START Dataset entries

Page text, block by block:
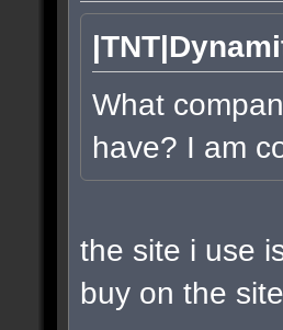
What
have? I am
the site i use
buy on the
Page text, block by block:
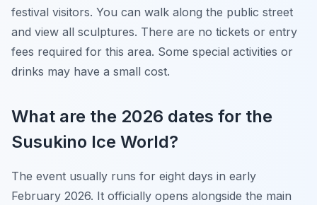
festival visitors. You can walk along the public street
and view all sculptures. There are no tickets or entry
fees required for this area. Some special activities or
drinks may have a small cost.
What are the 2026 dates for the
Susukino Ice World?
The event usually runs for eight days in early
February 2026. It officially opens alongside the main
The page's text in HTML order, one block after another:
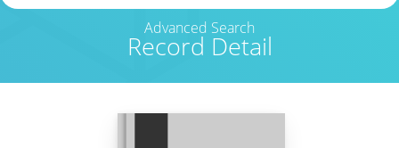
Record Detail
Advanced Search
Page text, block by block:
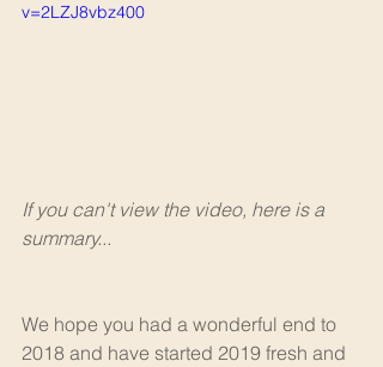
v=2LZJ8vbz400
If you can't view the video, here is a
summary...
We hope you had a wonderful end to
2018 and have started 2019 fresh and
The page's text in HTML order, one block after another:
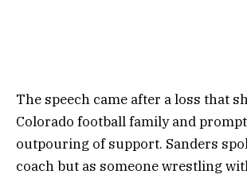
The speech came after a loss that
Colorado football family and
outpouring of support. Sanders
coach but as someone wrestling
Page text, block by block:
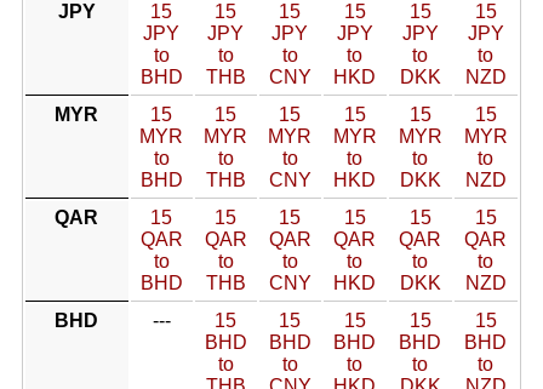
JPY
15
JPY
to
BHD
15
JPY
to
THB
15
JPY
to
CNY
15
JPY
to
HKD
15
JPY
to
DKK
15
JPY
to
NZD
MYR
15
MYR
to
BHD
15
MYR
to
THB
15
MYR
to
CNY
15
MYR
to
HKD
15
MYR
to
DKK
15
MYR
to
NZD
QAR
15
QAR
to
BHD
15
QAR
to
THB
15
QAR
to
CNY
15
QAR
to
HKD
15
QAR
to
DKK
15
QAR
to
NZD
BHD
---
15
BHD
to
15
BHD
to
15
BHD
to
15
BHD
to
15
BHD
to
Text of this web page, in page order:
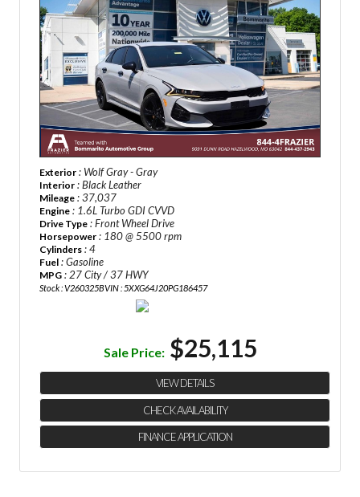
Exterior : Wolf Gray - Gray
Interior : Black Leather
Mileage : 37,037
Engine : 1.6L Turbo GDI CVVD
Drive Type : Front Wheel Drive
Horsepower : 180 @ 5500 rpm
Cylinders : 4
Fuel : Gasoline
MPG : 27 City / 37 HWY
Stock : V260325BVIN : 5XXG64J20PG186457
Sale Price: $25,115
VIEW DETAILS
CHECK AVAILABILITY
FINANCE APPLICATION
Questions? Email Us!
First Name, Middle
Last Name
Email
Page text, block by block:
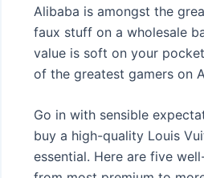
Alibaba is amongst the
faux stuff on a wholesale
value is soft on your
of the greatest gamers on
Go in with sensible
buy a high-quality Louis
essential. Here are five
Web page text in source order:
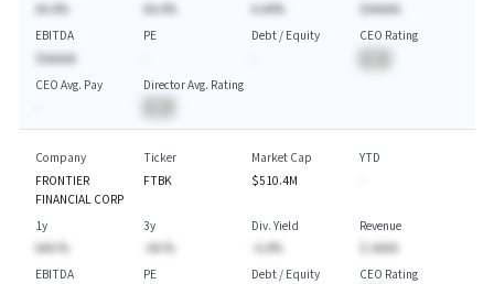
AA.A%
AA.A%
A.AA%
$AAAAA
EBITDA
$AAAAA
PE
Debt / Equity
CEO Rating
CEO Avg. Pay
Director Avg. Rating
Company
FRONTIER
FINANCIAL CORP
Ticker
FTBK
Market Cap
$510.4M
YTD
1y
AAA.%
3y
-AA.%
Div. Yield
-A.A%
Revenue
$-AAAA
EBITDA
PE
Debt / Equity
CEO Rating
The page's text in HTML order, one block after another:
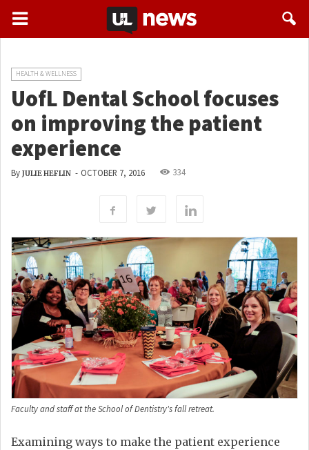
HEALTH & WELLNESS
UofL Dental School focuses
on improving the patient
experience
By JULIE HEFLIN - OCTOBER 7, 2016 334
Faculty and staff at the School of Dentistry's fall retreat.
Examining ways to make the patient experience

END Dataset entries

**Your objective:**
Repeat every line of the data exactly, but do not include pictures.

**Written solution:**
Page text, block by block:
What
have? I am
the site i use
buy on the
Page text, block by block:
festival visitors. You can walk along the public street
and view all sculptures. There are no tickets or entry
fees required for this area. Some special activities or
drinks may have a small cost.
What are the 2026 dates for the
Susukino Ice World?
The event usually runs for eight days in early
February 2026. It officially opens alongside the main
The page's text in HTML order, one block after another:
Record Detail
Advanced Search
Page text, block by block:
v=2LZJ8vbz400
If you can't view the video, here is a
summary...
We hope you had a wonderful end to
2018 and have started 2019 fresh and
The page's text in HTML order, one block after another:
The speech came after a loss that
Colorado football family and
outpouring of support. Sanders
coach but as someone wrestling
Page text, block by block:
JPY
15
JPY
to
BHD
15
JPY
to
THB
15
JPY
to
CNY
15
JPY
to
HKD
15
JPY
to
DKK
15
JPY
to
NZD
MYR
15
MYR
to
BHD
15
MYR
to
THB
15
MYR
to
CNY
15
MYR
to
HKD
15
MYR
to
DKK
15
MYR
to
NZD
QAR
15
QAR
to
BHD
15
QAR
to
THB
15
QAR
to
CNY
15
QAR
to
HKD
15
QAR
to
DKK
15
QAR
to
NZD
BHD
---
15
BHD
to
15
BHD
to
15
BHD
to
15
BHD
to
15
BHD
to
Text of this web page, in page order:
Exterior : Wolf Gray - Gray
Interior : Black Leather
Mileage : 37,037
Engine : 1.6L Turbo GDI CVVD
Drive Type : Front Wheel Drive
Horsepower : 180 @ 5500 rpm
Cylinders : 4
Fuel : Gasoline
MPG : 27 City / 37 HWY
Stock : V260325BVIN : 5XXG64J20PG186457
Sale Price: $25,115
VIEW DETAILS
CHECK AVAILABILITY
FINANCE APPLICATION
Questions? Email Us!
First Name, Middle
Last Name
Email
Page text, block by block:
Alibaba is amongst the
faux stuff on a wholesale
value is soft on your
of the greatest gamers on
Go in with sensible
buy a high-quality Louis
essential. Here are five
Web page text in source order:
AA.A%
AA.A%
A.AA%
$AAAAA
EBITDA
$AAAAA
PE
Debt / Equity
CEO Rating
CEO Avg. Pay
Director Avg. Rating
Company
FRONTIER
FINANCIAL CORP
Ticker
FTBK
Market Cap
$510.4M
YTD
1y
AAA.%
3y
-AA.%
Div. Yield
-A.A%
Revenue
$-AAAA
EBITDA
PE
Debt / Equity
CEO Rating
The page's text in HTML order, one block after another:
HEALTH & WELLNESS
UofL Dental School focuses
on improving the patient
experience
By JULIE HEFLIN - OCTOBER 7, 2016 334
Faculty and staff at the School of Dentistry's fall retreat.
Examining ways to make the patient experience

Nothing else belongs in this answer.